Monday, July 2, 2018

I WAS A TEENAGE HARLAN ELLISON FAN



The current generation sees Harlan Ellison as a curmudgeon who was always bad-mouthing their favorite franchise products. The don’t get why an old guy like me, who was coming of age in the early Nineteen Seventies, thinks he’s such a big deal. After all, they’ve been programmed to hate their favorite writers for not keeping all their favorite series coming at them fast and furious, as if it were possible to die from not enough of the right kind of entertainment.

It was different for me waythehell back then. Harlan was young too. He seemed to be possessed of limitless energy, like a superhero. To be in the same room with him, even a gigantic ballroom, nearly blasted you off your feet. His lectures had the intensity of rock concerts.

He seemed more like a rock star than a writer.

I started reading him at an age when most millennials were reading Harry Potter.

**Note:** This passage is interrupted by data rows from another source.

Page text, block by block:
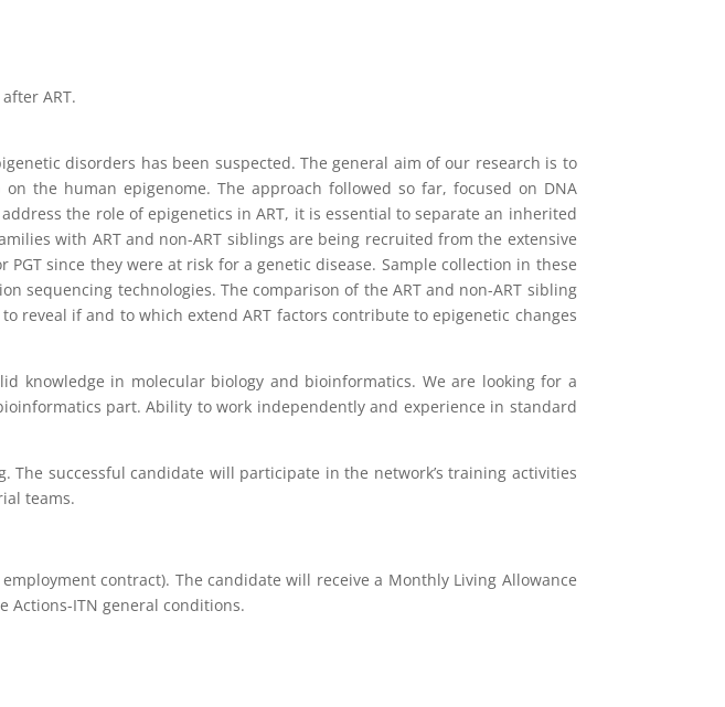
ART.
disorders has been suspected. The general aim of our research is to
the human epigenome. The approach followed so far, focused on DNA
the role of epigenetics in ART, it is essential to separate an inherited
with ART and non-ART siblings are being recruited from the extensive
since they were at risk for a genetic disease. Sample collection in these
sequencing technologies. The comparison of the ART and non-ART sibling
reveal if and to which extend ART factors contribute to epigenetic changes
knowledge in molecular biology and bioinformatics. We are looking for a
part. Ability to work independently and experience in standard
successful candidate will participate in the network’s training activities
teams.
contract). The candidate will receive a Monthly Living Allowance
Actions-ITN general conditions.
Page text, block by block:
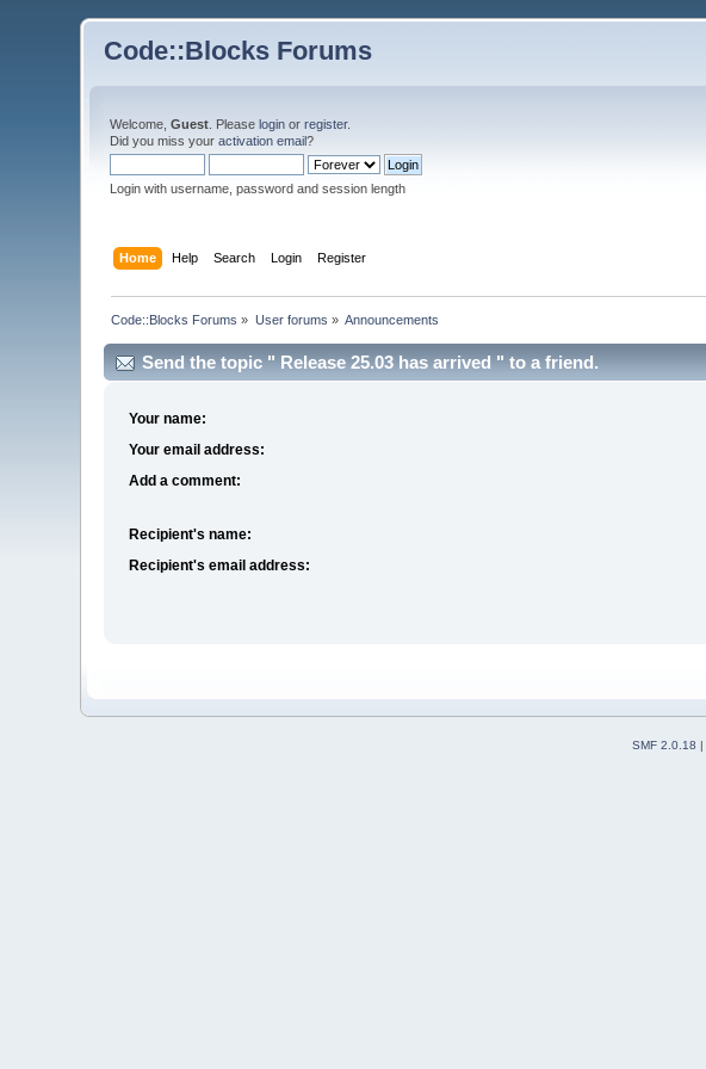
Code::Blocks Forums
Welcome,Guest . Pleaselogin orregister.
Did you miss youractivation email?
Login with username, password and session length
Home Help Search Login Register
Code::Blocks Forums » User forums » Announcements
Send the topic " Release 25.03 has arrived " to a friend.
Your name:
Your email address:
Add a comment:
Recipient's name:
Recipient's email address:
SMF 2.0.18

His name kept coming up in the science fiction magazines I was reading. Then I found The Beast That Shouted Love At the Heart of the World on the sci-fi shelf of my local public library. “Along the Scenic Route” -- “Shattered Like A Glass Goblin” -- “A Boy and His Dog” !!! Made Ray Bradbury look like an old fogey. Then when I found Dangerous Visions! And what happened when I snuck those books onto the campus of Edgewood High School in West Covina, California, and slipped them in front of the eyes of unsuspecting teenage girls . . .

I realized that being a writer could be more than my adolescent mind dared imagine.

It wasn’t just science fiction/speculative fiction/what we called the New Wave after the French filmmakers and before postpunk pop. Harlan was so hip, and cool that he was everywhere. All kinds of magazines, comic books, Star Trek, The Outer Limits, talk shows . . . He was a manifestation of the counterculture, our revolution while the war in Vietnam blazed, kids showed up to class stoned.


I started buying the L.A. Free Press (George’s Liquor Store, my main connection to literature and culture back then, started carrying it) when I found out about his Glass Teat columns that deconstructed our electronic environment. The books collecting them are one of the best, play-by-play accounts of the times--history teachers take note. And what happened when I showed those to the girls at school . . .

And to be listening when he went on KPFK’s Hour 25 and took Pacifica Radio's concept to glorious, obscenity-studded extremes!

He helped me go crazy in those days. I dared to be a rebellious, surrealist cartoonist confusing and scaring people in the high school newspaper. I dived into self-learning how to express myself through writing, because teachers never knew what I was talking about.

Thank you, Harlan. For broadening my horizons. For amping up my guts to explore that deranged world that seemed to be collapsing around me.

I may have still become a writer if I never encountered you. Maybe I would have even been more commercially successful. But I wouldn’t have gotten away with the magnificent shit that I’ve committed.

And that is what it’s really all about.